Speaker 2 the territory in which you're currently listening. So please don't waste your money.
I've got one last thing, which is I like the idea of the name Center for North Dakota.

Speaker 2 So I just quickly looked into other names of North Dakota to see if there's any fun names. And I found there's a place called Flasher, which is great great in North Dakota.
Place called Zap.

Speaker 2 And Zap kind of, the only major thing I could find that happened there was in 1969, there was a movement called Zip to Zap, where the mayor of Zap suddenly found two to 3,000 partiers tearing up the streets and setting bonfires in the middle of them to have this big party.

Speaker 2 And they had to get the National Guard in to push them out. Why was that called Zip to Zap?

Speaker 2 I thought you were going to say the mayor zipwired into Zap. It sounded really fun.

Speaker 2 No, I think it was just a group group of people that let's zip over to zap and have a massive party is the uh i believe and then lastly a place called buttsville which is a cool name b-u-t-t-z-v-i-l-l-ezz.

Speaker 2 Oh, that is weird. There's a lot of butts in that part of the world, isn't there? Because butts like means

Speaker 2 it's like a raised bit of land or something. So there's

Speaker 2 B-U-T-T-E. Yeah, so in Montana and Wyoming and Dakotas, there's loads of butts.
You're not going to believe this.

Speaker 2 In South Dakota, there is a place which was the original center of North America, which was done by drawing two lines, and it is called Snake Butt.

Speaker 2 Really?

Speaker 2 Yeah. And they put an obelisk on it

Speaker 2 and they named it the approximate center of North America. And then in 1930, they changed their minds and decided it was in rugby, North Dakota.
But it was Snake Butt.

Speaker 2 A confusing name because it's actually really hard to work out where a snake's butt.

Speaker 2 It really is.

Speaker 5 Do you know what?

Speaker 5 I was having a look, because I was going looking through some old books, and

Speaker 5 maybe this is just me having sort of locked down brain, but I suddenly had a look at Winnie the Pooh, and I hadn't realised quite how philosophical it is.
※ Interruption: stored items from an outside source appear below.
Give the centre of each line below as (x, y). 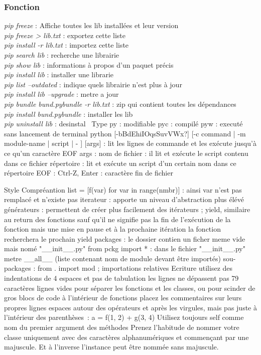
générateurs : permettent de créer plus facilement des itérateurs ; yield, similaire (127, 209)
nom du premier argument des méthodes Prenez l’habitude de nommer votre (122, 327)
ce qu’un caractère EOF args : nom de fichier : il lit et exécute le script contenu (126, 153)
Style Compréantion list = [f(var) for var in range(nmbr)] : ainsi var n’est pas (123, 189)
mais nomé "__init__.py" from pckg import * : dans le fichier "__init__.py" (125, 248)
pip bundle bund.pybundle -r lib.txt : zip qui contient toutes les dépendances (120, 104)
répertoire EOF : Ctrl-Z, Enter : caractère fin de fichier (89, 173)
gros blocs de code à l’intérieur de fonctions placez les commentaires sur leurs (123, 298)
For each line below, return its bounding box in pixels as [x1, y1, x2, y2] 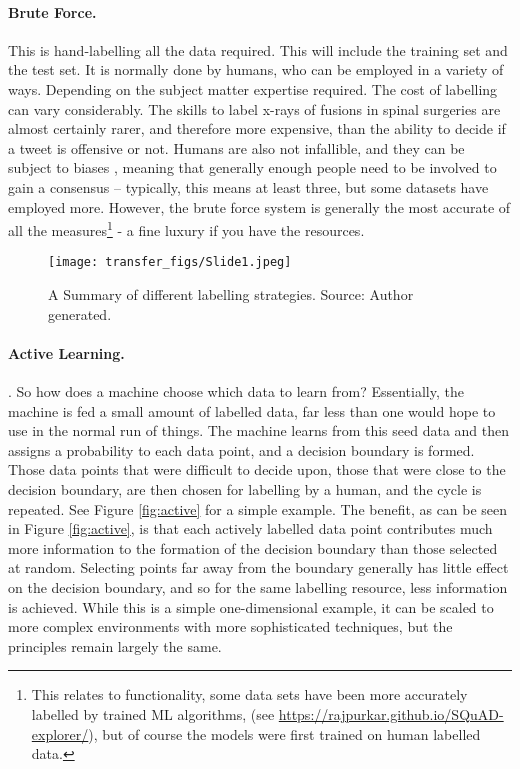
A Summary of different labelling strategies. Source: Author [48, 284, 414, 305]
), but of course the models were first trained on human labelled [88, 723, 481, 744]
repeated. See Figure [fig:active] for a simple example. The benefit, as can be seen [8, 498, 508, 519]
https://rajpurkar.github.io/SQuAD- [278, 703, 504, 724]
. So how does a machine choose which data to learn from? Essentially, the [8, 381, 464, 402]
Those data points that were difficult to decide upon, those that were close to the [8, 459, 506, 480]
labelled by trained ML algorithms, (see [31, 703, 275, 724]
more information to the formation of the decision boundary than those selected [8, 537, 498, 558]
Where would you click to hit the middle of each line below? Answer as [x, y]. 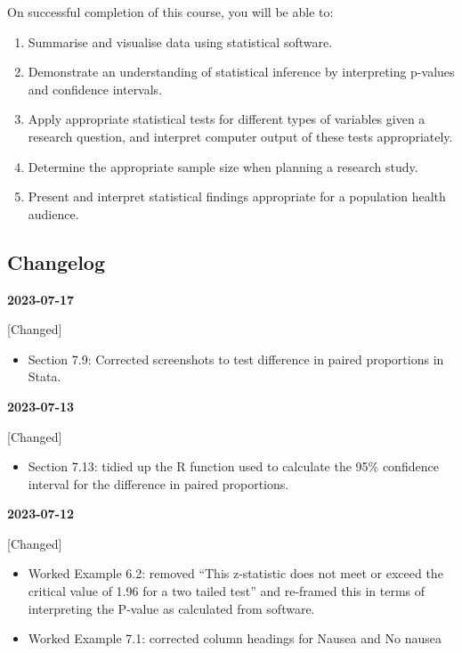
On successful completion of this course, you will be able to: [170, 12]
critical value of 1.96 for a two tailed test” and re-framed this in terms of [227, 591]
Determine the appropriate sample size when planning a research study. [223, 166]
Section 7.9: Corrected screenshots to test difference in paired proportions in [236, 359]
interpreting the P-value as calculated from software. [171, 608]
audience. [53, 213]
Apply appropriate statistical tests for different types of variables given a [227, 119]
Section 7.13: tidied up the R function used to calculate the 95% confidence [233, 466]
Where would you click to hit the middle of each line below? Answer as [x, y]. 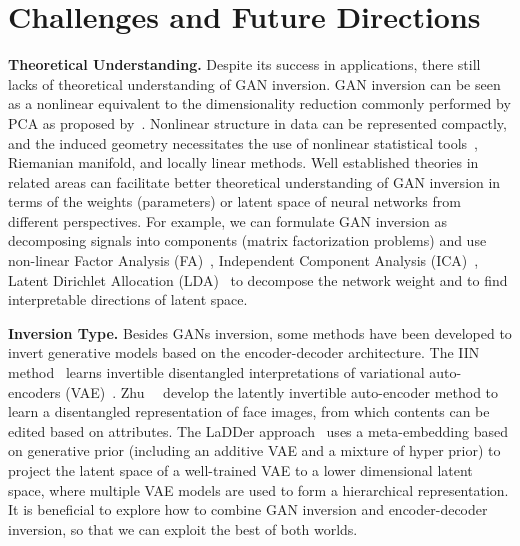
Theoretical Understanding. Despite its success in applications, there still [244, 64]
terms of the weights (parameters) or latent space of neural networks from [234, 201]
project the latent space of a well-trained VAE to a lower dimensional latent [240, 470]
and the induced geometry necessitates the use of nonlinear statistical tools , [243, 142]
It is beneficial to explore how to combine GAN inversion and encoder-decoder [248, 509]
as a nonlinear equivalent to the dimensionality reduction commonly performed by [259, 103]
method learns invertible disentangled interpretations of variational [216, 372]
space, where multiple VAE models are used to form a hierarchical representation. [258, 489]
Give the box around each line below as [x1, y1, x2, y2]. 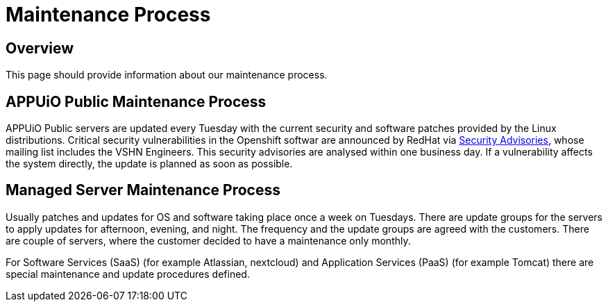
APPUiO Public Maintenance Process [6, 92, 267, 110]
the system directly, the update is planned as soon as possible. [6, 158, 293, 170]
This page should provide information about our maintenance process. [6, 69, 328, 81]
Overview [6, 39, 74, 57]
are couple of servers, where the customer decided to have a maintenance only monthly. [6, 234, 411, 247]
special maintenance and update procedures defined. [6, 267, 250, 280]
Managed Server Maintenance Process [6, 181, 281, 199]
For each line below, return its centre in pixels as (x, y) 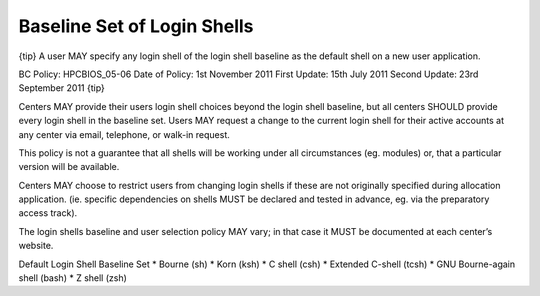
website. (36, 246)
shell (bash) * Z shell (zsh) (72, 278)
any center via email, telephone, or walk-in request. (124, 134)
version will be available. (69, 167)
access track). (48, 213)
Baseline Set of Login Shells (136, 26)
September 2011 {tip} (61, 88)
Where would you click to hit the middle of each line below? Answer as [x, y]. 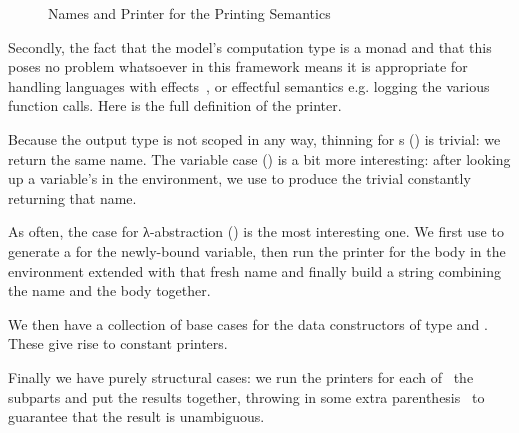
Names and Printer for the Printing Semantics [189, 13]
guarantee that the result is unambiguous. [136, 416]
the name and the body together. [109, 290]
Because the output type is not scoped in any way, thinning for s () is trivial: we [254, 138]
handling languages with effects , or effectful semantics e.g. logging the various [249, 85]
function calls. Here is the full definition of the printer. [175, 105]
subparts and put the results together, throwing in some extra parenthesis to [246, 396]
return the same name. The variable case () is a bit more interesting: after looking [259, 158]
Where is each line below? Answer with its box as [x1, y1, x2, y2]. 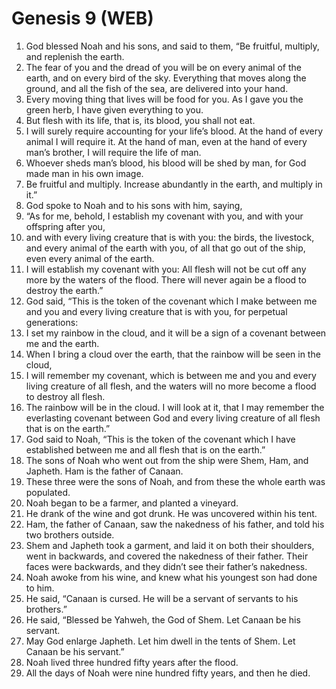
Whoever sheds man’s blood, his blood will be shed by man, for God [25, 157, 307, 169]
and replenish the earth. [25, 50, 125, 62]
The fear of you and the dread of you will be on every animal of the [25, 61, 302, 73]
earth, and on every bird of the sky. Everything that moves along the [25, 72, 307, 84]
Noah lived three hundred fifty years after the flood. [25, 656, 239, 668]
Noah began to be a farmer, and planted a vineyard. [25, 497, 239, 509]
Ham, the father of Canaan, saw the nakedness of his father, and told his [25, 518, 325, 530]
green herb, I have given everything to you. [25, 103, 204, 116]
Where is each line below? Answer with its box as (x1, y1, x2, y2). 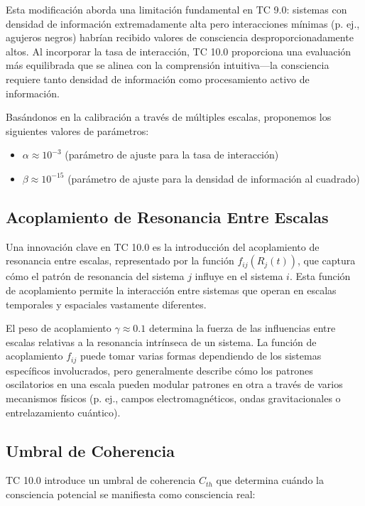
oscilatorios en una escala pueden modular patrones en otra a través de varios (6, 377, 343, 392)
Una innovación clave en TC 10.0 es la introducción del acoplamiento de (6, 239, 320, 254)
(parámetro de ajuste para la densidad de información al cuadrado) (67, 171, 360, 185)
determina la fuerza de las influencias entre (148, 321, 336, 335)
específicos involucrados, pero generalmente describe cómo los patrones (6, 362, 313, 377)
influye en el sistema (195, 269, 283, 284)
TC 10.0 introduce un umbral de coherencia (6, 473, 196, 488)
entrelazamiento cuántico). (6, 404, 121, 419)
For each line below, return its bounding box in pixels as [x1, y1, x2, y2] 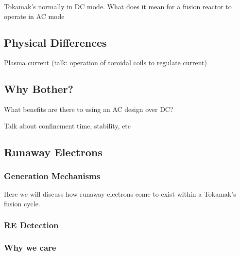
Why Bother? [4, 81, 73, 96]
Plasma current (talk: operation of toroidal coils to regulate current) [4, 57, 207, 68]
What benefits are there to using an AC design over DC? [4, 104, 173, 114]
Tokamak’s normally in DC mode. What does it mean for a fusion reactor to [4, 1, 232, 11]
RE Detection [4, 219, 59, 231]
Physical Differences [4, 35, 107, 50]
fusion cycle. [4, 198, 40, 208]
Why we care [4, 241, 56, 254]
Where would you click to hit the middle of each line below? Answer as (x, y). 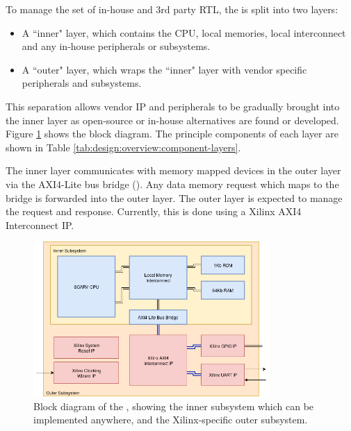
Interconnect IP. (40, 225)
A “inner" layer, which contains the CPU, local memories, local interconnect (184, 32)
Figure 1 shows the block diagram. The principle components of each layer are (172, 134)
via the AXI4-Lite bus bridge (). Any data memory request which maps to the (172, 184)
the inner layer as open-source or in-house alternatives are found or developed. (172, 120)
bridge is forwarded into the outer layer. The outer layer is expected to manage (174, 197)
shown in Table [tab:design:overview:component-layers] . (123, 147)
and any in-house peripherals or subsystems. (116, 46)
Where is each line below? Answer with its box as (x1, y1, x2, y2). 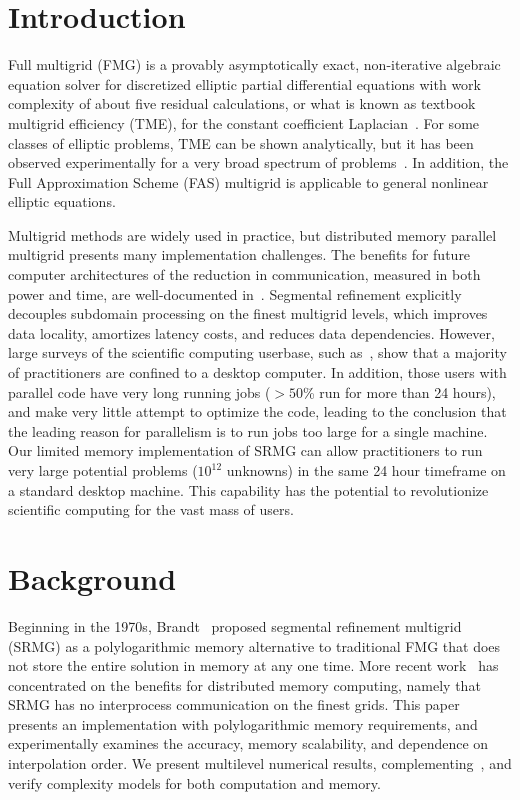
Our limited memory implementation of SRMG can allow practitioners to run (8, 440, 483, 461)
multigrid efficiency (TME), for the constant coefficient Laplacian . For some (8, 112, 480, 133)
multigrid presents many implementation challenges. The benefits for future (8, 244, 471, 265)
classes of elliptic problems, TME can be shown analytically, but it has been (8, 132, 474, 153)
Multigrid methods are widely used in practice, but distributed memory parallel (8, 224, 497, 245)
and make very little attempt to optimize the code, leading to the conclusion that (8, 401, 507, 422)
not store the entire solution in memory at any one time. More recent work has (8, 655, 499, 676)
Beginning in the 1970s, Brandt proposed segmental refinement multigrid (8, 615, 462, 636)
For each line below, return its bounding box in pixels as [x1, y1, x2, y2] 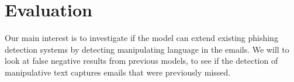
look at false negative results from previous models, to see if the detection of [5, 54, 278, 67]
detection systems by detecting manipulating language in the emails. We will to [5, 43, 289, 55]
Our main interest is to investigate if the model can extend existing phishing [5, 32, 278, 44]
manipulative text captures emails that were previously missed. [5, 66, 231, 78]
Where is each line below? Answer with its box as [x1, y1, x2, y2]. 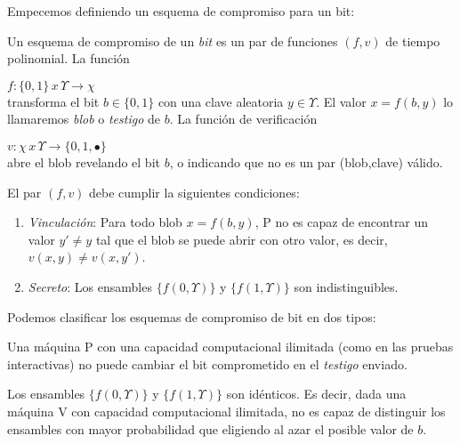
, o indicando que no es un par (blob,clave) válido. [169, 152, 443, 171]
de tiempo [385, 31, 440, 50]
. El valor [316, 92, 367, 110]
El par [7, 182, 42, 201]
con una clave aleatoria [157, 92, 284, 110]
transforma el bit [7, 92, 100, 110]
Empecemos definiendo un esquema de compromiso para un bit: [7, 2, 355, 20]
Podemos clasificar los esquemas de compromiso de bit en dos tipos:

Speaker 5 So there's a wonderful bit where Piglet and Pooh are sitting underneath a big tree, and Piglet says, what if this big tree falls down? And Pooh says, what if it doesn't?

Speaker 5 And I just thought, that's a great attitude to life, isn't it? Instead of catastrophising and thinking, what if this terrible thing happens? I like that attitude.

Speaker 5 Or am I being ridiculous ridiculous and reading

Speaker 2 to it? I have to say, it sounds like Pooh is praying for an end to the pain there.

Speaker 2 It sounds like he's taken Piglet there on the assumption the tree will fall on them both. No, but I really like that.

Speaker 5 Why are we always worrying about the bad thing that's going to happen?

Speaker 2 What if it doesn't and we just sip here happily and not worry about bad things happening to us?